Before anyone tells me I'm wrong, my Grandad, and my exes Dad were both skilled trades who showed me these tips and I've literally put up dozens of shelves, cupboards etc.


----------



## sploo (16 Mar 2021)

As guitardoctor notes; hammer action on a drill can cause the hole to be too large if the substrate is too soft. This is pretty common where you have a hard wall (brick/stone) that's been plastered. This gets even worse with "dot and dab" (whereby you have 1/2" of soft plasterboard, probably 1/4" of air, then the brick/stone. Better to start without hammer action, see how far in you get, then only engage the hammer action to get into the harder material.

If you're struggling to get a rawl/wall plug into the drilled hole then (unless the hole hasn't been drilled deep enough) it may be full of brick dust - a quick "wipe" with a vacuum cleaner will suck out any debris.

Decent plugs also make a huge difference - especially on difficult substrates. I've pretty much given up using anything other than the Fischer DuoPower plugs (Fischer Duopower Wall Plugs 6mm 100 Pack). They're not cheap, but they've saved me so much hassle over the years due to their ability to "grab" into just about any substrate.

Finally - make sure you're using an appropriately sized screw for the plug; part of the job of the screw is to cause the plug to expand into the drilled hole. Too small a screw and it won't work.

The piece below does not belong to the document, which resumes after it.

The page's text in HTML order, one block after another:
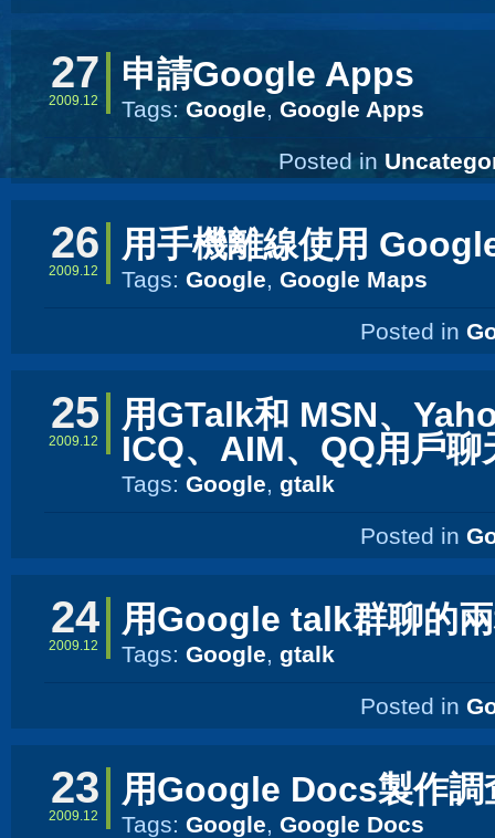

Don't be discouraged. My very first DIY drilling job was failing to put up some shelves due to having cr*p masonry drill bits, and trying to drill into the walls of a 1920s house; which felt like it must have been made of diamond.


----------



## Keefy. (16 Mar 2021)

Mads911, chuck some pic's up so we can see what you're prob is. We'll be in a better position to comment.


----------



## TheUnicorn (16 Mar 2021)

Good quality plugs and making sure the holes are vaccuumed out to get rid of all the dust and dirt. if I haven't got access to a hoover I keep a straw in my drill box, insert right to the end of the hole and blow it all out (wear googles!). Also I normally start with a small drill bit and work up in size, depending on what you are drilling into, one size down might be the right size. Your plug should push in with gentle pressure, if you have to hammer it in, your hole is too small


----------



## owen (16 Mar 2021)

Make sure your holes are plenty deep enough, then hammer in brown plugs then use a good fat screw such as a 5mm into them


----------



## Trextr7monkey (16 Mar 2021)

All useful points above, another possible cause is if the drill bit is slightly bent it will dig a bigger hole than you expect- try rolling it along edge of worktop and see if there’s anything funny about he way it moves


----------



## MARK.B. (16 Mar 2021)

With all the advice given here you should be feeling more confident at being able to put your shelves up the thing is with shelves etc in older buildings that require wall plugs ,you just never know the condition of the wall behind it's coat of plaster untill you start drilling and by then its often to late. Sod's Law states that if there is a void or soft spot your drill bit will find it


----------



## TheUnicorn (16 Mar 2021)

for some jobs, normally more functional than decorative, I use something akin to the technique here. I've secured some shelves to some old, uneven, soft, damp, cellar walls using a wide batten like this. it can be fiddly, but ultimately it works (or has done for me)


----------



## Woody2Shoes (16 Mar 2021)

A big clue as to the construction of the wall comes from studying the dust that comes out when you drill the hole. Red/brown - probably brick; yellow and crunchy - probably mortar (which could be quite weak lime mortar in your case); grey/fine dust - plasterboard/finishing plaster.

Are you sure you've sized the screws correctly? How long are they and how much is in the wall, how much of the length is not in the wall? A picture would be worth a thousand words.

My guess is you've hit soft mortar and undersized the fixings. Clothes are really very heavy.


----------



## Woody2Shoes (16 Mar 2021)

PS the fatter the plug and screw, the better - more surface area means more grip/pull-out resistance.


----------



## manglitter (16 Mar 2021)

When using an sds drill you sometimes need to go half to 1mm smaller in drill size than if just using a hammer drill. 

Example

For a brown plug use 7mm bit for hammer drill - 6mm bit for sds. 

Also if your screw isn't getting a good grip in your plug, it is often possible to put a plug that is the next size down INSIDE your existing plug. 

Example. 

Brown plug not gripping - insert red plug inside the brown plug.


----------